Unlike the realm of CPR, no single consensus document exists establishing First Aid training program guidelines. In fact, no single agency / association or regulatory body is responsible for determining appropriate First Aid treatment guidelines for the layperson. Thus, training program developers like American Health Association, American Red Cross, and the National Safety Council, must research and document appropriate source authorities supporting program content. Interestingly, many statutes and regulations specifically identify certain first aid and CPR training programs as meeting statutory or regulatory requirements. Many of these laws authorize other programs to offer first aid and CPR training if approved or deemed equivalent. However, there “exists no national consensus guidelines” against which to compare program content for purposes of approval and no measure against which to determine equivalency. Moreover, government agencies often lack the authority and expertise necessary to objectively evaluate first aid training materials submitted for review. Contrary to popular belief, the American Red Cross does not establish first aid practice or training program guidelines. All first aid training programs, including the Red Cross, must conform program content to the current state of medical knowledge as evidenced by published medical texts and journals.
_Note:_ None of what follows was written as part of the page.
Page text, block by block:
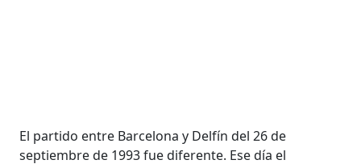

Naming any single organization in statute or regulation often has the unintended consequence of discouraging enterprising approaches to first aid and CPR training and reducing the number of qualified first aid and CPR training programs available to serve the public. This practice also places government in the position of sanctioning particular programs thus discouraging or eliminating competition. Governments acting in this capacity are put at risk without any supporting public policy rationale. The American Health Association is committed to delivering exemplary First Aid and CPR training. Furthermore, the organization promotes a standardized instructional system designed in concert with professionals. The. program development process draws upon the talent and experience of recognized experts In the field, outside consultants, and diligent medical research. To ensure that program content and medical treatment guidelines used in American Health Association programs are safe, effective and helpful, the American Health Association relies on the following body of medical knowledge: American Health Association’s CPR and Emergency Cardiac Care training adheres to guidelines established by the Emergency Cardiac Care Committee and Sub-Committees, American Heart Association. Guidelines for Cardiopulmonary Resuscitation and Emergency Cardiac Care, JAMA 2010. American Health Association’s Basic First Aid training follows guidelines and current medical practice established by the following medical professional organizations and education text. Emergency Care and Transportation of the Sick and Injured (9th Ed). ©2009 by the American Academy of Orthopedic Surgeons (AAOS). First Aid in the Workplace (2nd Ed.) ©2008 by Prentice Hall.